*Study material*.
——————

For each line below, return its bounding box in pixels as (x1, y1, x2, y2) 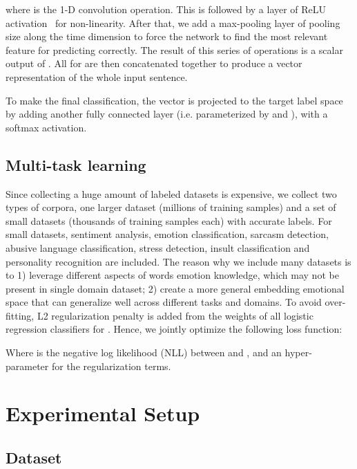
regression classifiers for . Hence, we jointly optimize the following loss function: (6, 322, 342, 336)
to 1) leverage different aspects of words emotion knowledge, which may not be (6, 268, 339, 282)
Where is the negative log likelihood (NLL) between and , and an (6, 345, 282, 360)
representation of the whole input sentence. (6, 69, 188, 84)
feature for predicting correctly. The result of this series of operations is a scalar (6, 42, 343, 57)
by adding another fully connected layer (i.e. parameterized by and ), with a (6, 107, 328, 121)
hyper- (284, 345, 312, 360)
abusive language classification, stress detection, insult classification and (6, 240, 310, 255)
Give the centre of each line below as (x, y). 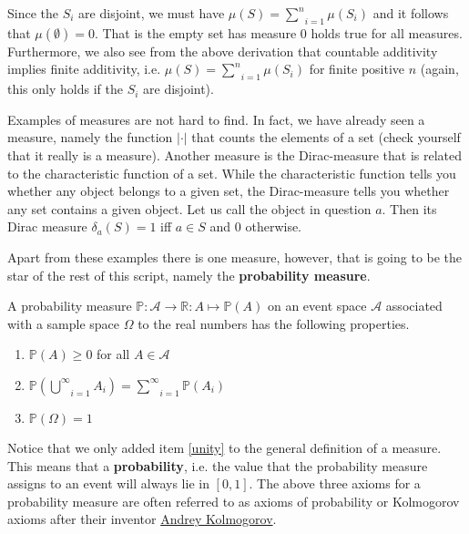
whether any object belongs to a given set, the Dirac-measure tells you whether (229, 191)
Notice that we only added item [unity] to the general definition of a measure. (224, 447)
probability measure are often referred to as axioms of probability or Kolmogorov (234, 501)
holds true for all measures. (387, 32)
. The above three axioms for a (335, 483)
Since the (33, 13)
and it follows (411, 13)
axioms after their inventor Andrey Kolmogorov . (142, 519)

——————

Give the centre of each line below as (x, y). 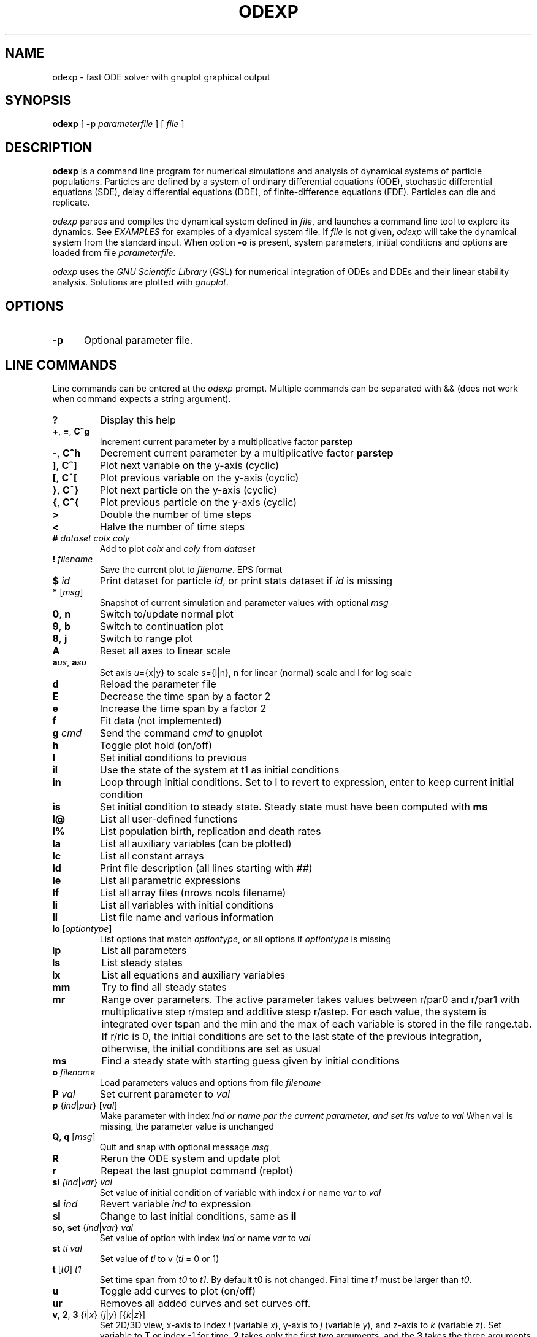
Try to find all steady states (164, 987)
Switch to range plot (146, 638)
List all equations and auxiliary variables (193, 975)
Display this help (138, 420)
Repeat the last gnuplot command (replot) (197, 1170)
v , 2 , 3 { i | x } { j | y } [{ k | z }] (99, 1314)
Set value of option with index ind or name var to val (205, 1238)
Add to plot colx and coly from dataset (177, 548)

——————

*Your goal*.
Your answer should consist of the lines from the line with "and it follows (411, 13)" to the line with "axioms after their" above, repeated exactly, both ends included.

*Solution for this exercise*.
and it follows (411, 13)
axioms after their inventor Andrey Kolmogorov . (142, 519)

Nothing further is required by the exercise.